* [Goal of the exercise]:
Write the entries below out again exactly, but skip the pictures.

=== Begin Enclosure ===

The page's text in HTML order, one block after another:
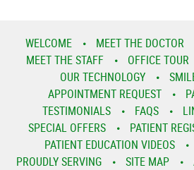
WELCOME MEET THE DOCTOR
MEET THE STAFF
OFFICE TOUR
OUR TECHNOLOGY
APPOINTMENT REQUEST
TESTIMONIALS
FAQS
SPECIAL OFFERS
PATIENT
PATIENT EDUCATION VIDEOS
PROUDLY SERVING
SITE MAP
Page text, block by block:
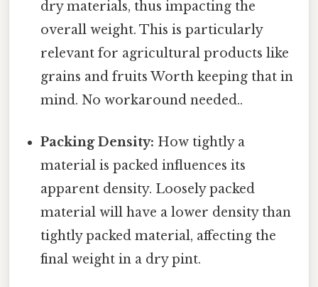
dry materials, thus impacting the
overall weight. This is particularly
relevant for agricultural products like
grains and fruits Worth keeping that in
mind. No workaround needed..
Packing Density: How tightly a
material is packed influences its
apparent density. Loosely packed
material will have a lower density than
tightly packed material, affecting the
final weight in a dry pint.

=== End Enclosure ===

* [Output of the task]:
The page's text in HTML order, one block after another:
WELCOME MEET THE DOCTOR
MEET THE STAFF
OFFICE TOUR
OUR TECHNOLOGY
APPOINTMENT REQUEST
TESTIMONIALS
FAQS
SPECIAL OFFERS
PATIENT
PATIENT EDUCATION VIDEOS
PROUDLY SERVING
SITE MAP
Page text, block by block:
dry materials, thus impacting the
overall weight. This is particularly
relevant for agricultural products like
grains and fruits Worth keeping that in
mind. No workaround needed..
Packing Density: How tightly a
material is packed influences its
apparent density. Loosely packed
material will have a lower density than
tightly packed material, affecting the
final weight in a dry pint.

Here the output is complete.